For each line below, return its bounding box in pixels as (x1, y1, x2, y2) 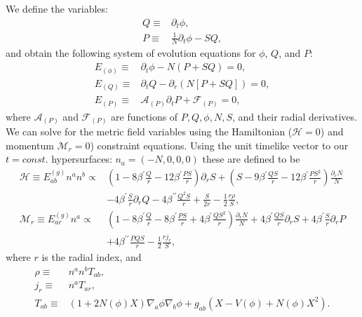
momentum (6, 137, 54, 152)
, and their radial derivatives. (232, 109, 357, 123)
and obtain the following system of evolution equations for (6, 46, 256, 60)
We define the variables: (6, 1, 108, 15)
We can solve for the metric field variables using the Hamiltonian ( (6, 124, 293, 139)
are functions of (111, 109, 178, 123)
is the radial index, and (41, 249, 142, 264)
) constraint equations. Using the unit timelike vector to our (90, 137, 349, 152)
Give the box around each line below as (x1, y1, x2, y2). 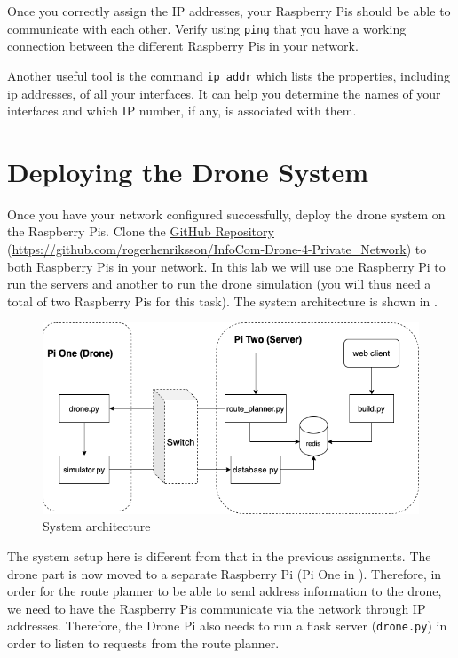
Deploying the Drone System (7, 153, 369, 189)
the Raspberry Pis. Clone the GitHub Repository (7, 222, 274, 241)
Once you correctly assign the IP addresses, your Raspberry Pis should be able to (7, 2, 451, 20)
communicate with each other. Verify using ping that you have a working (7, 19, 407, 37)
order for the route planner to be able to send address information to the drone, (7, 582, 442, 600)
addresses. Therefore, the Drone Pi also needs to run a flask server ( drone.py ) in (7, 616, 447, 635)
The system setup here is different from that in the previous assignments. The (7, 546, 431, 565)
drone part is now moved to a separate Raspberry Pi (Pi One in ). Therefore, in (7, 564, 442, 583)
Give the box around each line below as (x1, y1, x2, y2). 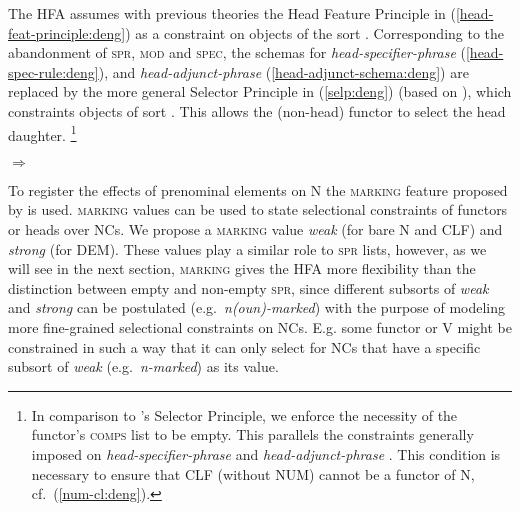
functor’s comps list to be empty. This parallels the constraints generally (31, 424, 474, 445)
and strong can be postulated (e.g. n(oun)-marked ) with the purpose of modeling (8, 297, 506, 318)
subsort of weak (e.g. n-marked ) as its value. (8, 356, 279, 377)
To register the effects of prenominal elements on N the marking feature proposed (8, 179, 508, 200)
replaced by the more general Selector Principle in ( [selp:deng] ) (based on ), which (8, 81, 512, 102)
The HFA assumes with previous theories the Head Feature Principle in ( (8, 3, 456, 23)
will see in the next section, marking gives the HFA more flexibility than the (8, 258, 476, 279)
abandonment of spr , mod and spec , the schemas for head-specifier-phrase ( (8, 42, 466, 63)
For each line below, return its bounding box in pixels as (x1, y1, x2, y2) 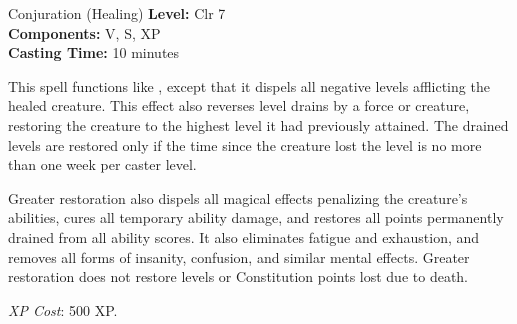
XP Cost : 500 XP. (8, 299, 118, 320)
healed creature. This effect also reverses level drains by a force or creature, (8, 95, 470, 116)
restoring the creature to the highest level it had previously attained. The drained (8, 114, 509, 135)
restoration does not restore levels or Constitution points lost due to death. (8, 266, 469, 287)
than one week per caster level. (8, 154, 197, 175)
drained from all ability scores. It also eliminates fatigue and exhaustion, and (8, 226, 480, 247)
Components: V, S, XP (8, 22, 161, 43)
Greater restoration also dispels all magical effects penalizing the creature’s (8, 187, 468, 208)
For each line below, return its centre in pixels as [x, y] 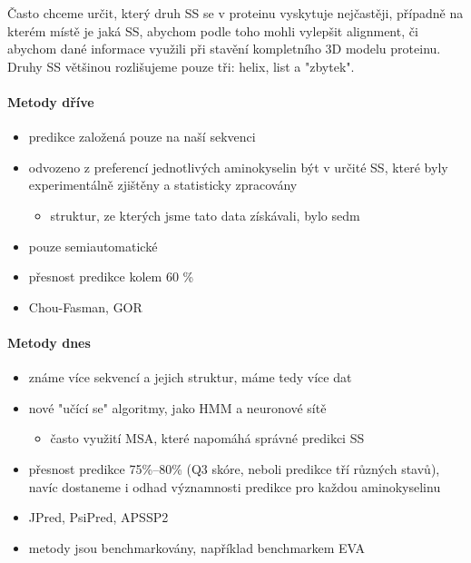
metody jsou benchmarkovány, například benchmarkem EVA [197, 547]
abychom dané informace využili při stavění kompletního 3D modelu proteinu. [224, 49]
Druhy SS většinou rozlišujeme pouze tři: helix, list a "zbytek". [181, 66]
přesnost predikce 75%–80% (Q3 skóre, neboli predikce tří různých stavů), [234, 468]
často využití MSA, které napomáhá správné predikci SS [207, 438]
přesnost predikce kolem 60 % [111, 277]
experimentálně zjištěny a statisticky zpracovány [163, 185]
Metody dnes [49, 342]
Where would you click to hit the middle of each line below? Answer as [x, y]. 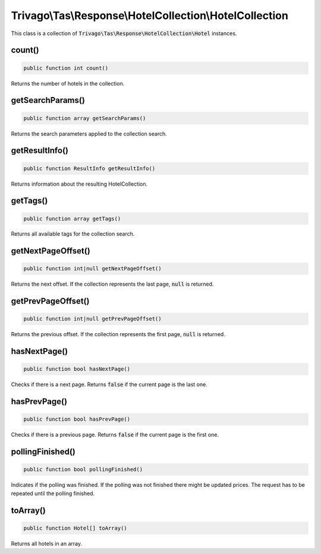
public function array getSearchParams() [85, 118]
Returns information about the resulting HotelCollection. [79, 184]
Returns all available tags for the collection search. [73, 234]
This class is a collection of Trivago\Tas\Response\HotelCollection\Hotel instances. [124, 33]
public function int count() [66, 68]
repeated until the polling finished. [53, 493]
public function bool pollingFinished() [83, 470]
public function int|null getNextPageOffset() [92, 269]
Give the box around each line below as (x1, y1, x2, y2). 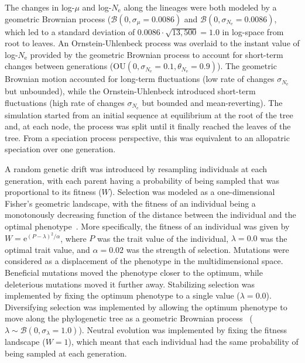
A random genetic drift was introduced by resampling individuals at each (5, 163, 268, 175)
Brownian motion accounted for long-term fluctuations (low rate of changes (5, 73, 275, 85)
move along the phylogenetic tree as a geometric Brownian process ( (5, 312, 253, 324)
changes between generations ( (5, 60, 114, 72)
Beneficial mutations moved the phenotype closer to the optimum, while (5, 266, 263, 278)
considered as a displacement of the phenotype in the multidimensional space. (5, 255, 283, 267)
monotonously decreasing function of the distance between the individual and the (5, 208, 296, 221)
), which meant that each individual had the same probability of (68, 335, 299, 347)
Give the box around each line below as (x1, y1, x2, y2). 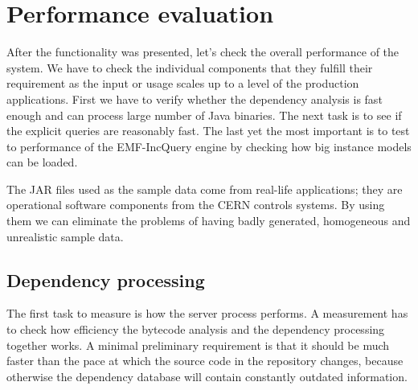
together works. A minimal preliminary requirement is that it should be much (6, 336, 390, 353)
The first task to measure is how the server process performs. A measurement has (6, 305, 408, 322)
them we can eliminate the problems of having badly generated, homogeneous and (6, 212, 411, 229)
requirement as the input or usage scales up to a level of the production (6, 75, 359, 92)
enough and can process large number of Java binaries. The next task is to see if (6, 106, 402, 123)
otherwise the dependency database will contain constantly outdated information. (6, 367, 408, 384)
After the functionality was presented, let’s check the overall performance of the (6, 43, 400, 60)
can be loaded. (6, 154, 78, 170)
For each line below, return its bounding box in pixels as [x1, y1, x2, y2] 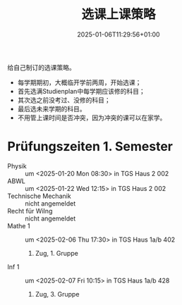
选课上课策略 [80, 6, 156, 23]
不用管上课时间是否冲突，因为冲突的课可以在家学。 [17, 113, 166, 122]
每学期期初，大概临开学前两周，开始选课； [17, 78, 142, 87]
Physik [7, 161, 27, 170]
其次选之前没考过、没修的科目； [17, 96, 111, 104]
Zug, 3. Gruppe [35, 290, 80, 298]
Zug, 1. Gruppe [35, 249, 79, 257]
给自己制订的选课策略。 [7, 63, 75, 71]
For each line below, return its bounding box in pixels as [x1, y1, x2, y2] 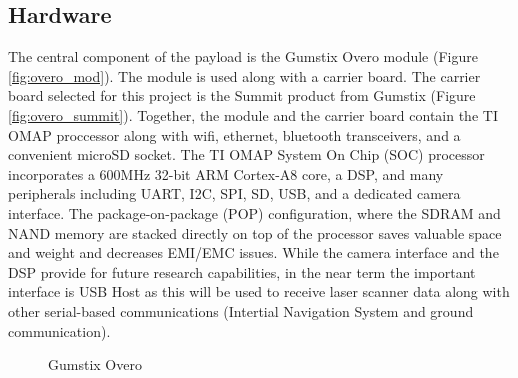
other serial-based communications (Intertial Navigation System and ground [8, 300, 474, 321]
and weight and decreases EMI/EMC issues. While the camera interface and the [8, 242, 499, 263]
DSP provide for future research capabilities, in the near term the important [8, 261, 476, 282]
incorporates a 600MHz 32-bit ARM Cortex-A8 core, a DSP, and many [8, 163, 444, 184]
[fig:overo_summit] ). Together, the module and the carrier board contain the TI [8, 104, 498, 125]
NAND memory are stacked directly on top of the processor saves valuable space [8, 222, 502, 243]
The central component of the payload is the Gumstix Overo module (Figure [8, 46, 478, 67]
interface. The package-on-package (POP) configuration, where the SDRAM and [8, 202, 501, 223]

* **ASSIGNED TASK**: Please give the entries again word for word, without any pictures.

* **TASK SOLUTION**:
For each line below, return its bounding box in pixels as (x1, y1, x2, y2) 
momentum (6, 137, 54, 152)
, and their radial derivatives. (232, 109, 357, 123)
and obtain the following system of evolution equations for (6, 46, 256, 60)
We define the variables: (6, 1, 108, 15)
We can solve for the metric field variables using the Hamiltonian ( (6, 124, 293, 139)
are functions of (111, 109, 178, 123)
is the radial index, and (41, 249, 142, 264)
) constraint equations. Using the unit timelike vector to our (90, 137, 349, 152)
Give the box around each line below as (x1, y1, x2, y2). 
Deploying the Drone System (7, 153, 369, 189)
the Raspberry Pis. Clone the GitHub Repository (7, 222, 274, 241)
Once you correctly assign the IP addresses, your Raspberry Pis should be able to (7, 2, 451, 20)
communicate with each other. Verify using ping that you have a working (7, 19, 407, 37)
order for the route planner to be able to send address information to the drone, (7, 582, 442, 600)
addresses. Therefore, the Drone Pi also needs to run a flask server ( drone.py ) in (7, 616, 447, 635)
The system setup here is different from that in the previous assignments. The (7, 546, 431, 565)
drone part is now moved to a separate Raspberry Pi (Pi One in ). Therefore, in (7, 564, 442, 583)
Give the box around each line below as (x1, y1, x2, y2). 
functor’s comps list to be empty. This parallels the constraints generally (31, 424, 474, 445)
and strong can be postulated (e.g. n(oun)-marked ) with the purpose of modeling (8, 297, 506, 318)
subsort of weak (e.g. n-marked ) as its value. (8, 356, 279, 377)
To register the effects of prenominal elements on N the marking feature proposed (8, 179, 508, 200)
replaced by the more general Selector Principle in ( [selp:deng] ) (based on ), which (8, 81, 512, 102)
The HFA assumes with previous theories the Head Feature Principle in ( (8, 3, 456, 23)
will see in the next section, marking gives the HFA more flexibility than the (8, 258, 476, 279)
abandonment of spr , mod and spec , the schemas for head-specifier-phrase ( (8, 42, 466, 63)
For each line below, return its bounding box in pixels as (x1, y1, x2, y2) 
XP Cost : 500 XP. (8, 299, 118, 320)
healed creature. This effect also reverses level drains by a force or creature, (8, 95, 470, 116)
restoring the creature to the highest level it had previously attained. The drained (8, 114, 509, 135)
restoration does not restore levels or Constitution points lost due to death. (8, 266, 469, 287)
than one week per caster level. (8, 154, 197, 175)
drained from all ability scores. It also eliminates fatigue and exhaustion, and (8, 226, 480, 247)
Components: V, S, XP (8, 22, 161, 43)
Greater restoration also dispels all magical effects penalizing the creature’s (8, 187, 468, 208)
For each line below, return its centre in pixels as [x, y] 
metody jsou benchmarkovány, například benchmarkem EVA [197, 547]
abychom dané informace využili při stavění kompletního 3D modelu proteinu. [224, 49]
Druhy SS většinou rozlišujeme pouze tři: helix, list a "zbytek". [181, 66]
přesnost predikce 75%–80% (Q3 skóre, neboli predikce tří různých stavů), [234, 468]
často využití MSA, které napomáhá správné predikci SS [207, 438]
přesnost predikce kolem 60 % [111, 277]
experimentálně zjištěny a statisticky zpracovány [163, 185]
Metody dnes [49, 342]
Where would you click to hit the middle of each line below? Answer as [x, y]. 
public function array getSearchParams() [85, 118]
Returns information about the resulting HotelCollection. [79, 184]
Returns all available tags for the collection search. [73, 234]
This class is a collection of Trivago\Tas\Response\HotelCollection\Hotel instances. [124, 33]
public function int count() [66, 68]
repeated until the polling finished. [53, 493]
public function bool pollingFinished() [83, 470]
public function int|null getNextPageOffset() [92, 269]
Give the box around each line below as (x1, y1, x2, y2). 
A random genetic drift was introduced by resampling individuals at each (5, 163, 268, 175)
Brownian motion accounted for long-term fluctuations (low rate of changes (5, 73, 275, 85)
move along the phylogenetic tree as a geometric Brownian process ( (5, 312, 253, 324)
changes between generations ( (5, 60, 114, 72)
Beneficial mutations moved the phenotype closer to the optimum, while (5, 266, 263, 278)
considered as a displacement of the phenotype in the multidimensional space. (5, 255, 283, 267)
monotonously decreasing function of the distance between the individual and the (5, 208, 296, 221)
), which meant that each individual had the same probability of (68, 335, 299, 347)
Give the box around each line below as (x1, y1, x2, y2). 
together works. A minimal preliminary requirement is that it should be much (6, 336, 390, 353)
The first task to measure is how the server process performs. A measurement has (6, 305, 408, 322)
them we can eliminate the problems of having badly generated, homogeneous and (6, 212, 411, 229)
requirement as the input or usage scales up to a level of the production (6, 75, 359, 92)
enough and can process large number of Java binaries. The next task is to see if (6, 106, 402, 123)
otherwise the dependency database will contain constantly outdated information. (6, 367, 408, 384)
After the functionality was presented, let’s check the overall performance of the (6, 43, 400, 60)
can be loaded. (6, 154, 78, 170)
For each line below, return its bounding box in pixels as [x1, y1, x2, y2] 
选课上课策略 [80, 6, 156, 23]
不用管上课时间是否冲突，因为冲突的课可以在家学。 [17, 113, 166, 122]
每学期期初，大概临开学前两周，开始选课； [17, 78, 142, 87]
Physik [7, 161, 27, 170]
其次选之前没考过、没修的科目； [17, 96, 111, 104]
Zug, 3. Gruppe [35, 290, 80, 298]
Zug, 1. Gruppe [35, 249, 79, 257]
给自己制订的选课策略。 [7, 63, 75, 71]
For each line below, return its bounding box in pixels as [x1, y1, x2, y2] 
other serial-based communications (Intertial Navigation System and ground [8, 300, 474, 321]
and weight and decreases EMI/EMC issues. While the camera interface and the [8, 242, 499, 263]
DSP provide for future research capabilities, in the near term the important [8, 261, 476, 282]
incorporates a 600MHz 32-bit ARM Cortex-A8 core, a DSP, and many [8, 163, 444, 184]
[fig:overo_summit] ). Together, the module and the carrier board contain the TI [8, 104, 498, 125]
NAND memory are stacked directly on top of the processor saves valuable space [8, 222, 502, 243]
The central component of the payload is the Gumstix Overo module (Figure [8, 46, 478, 67]
interface. The package-on-package (POP) configuration, where the SDRAM and [8, 202, 501, 223]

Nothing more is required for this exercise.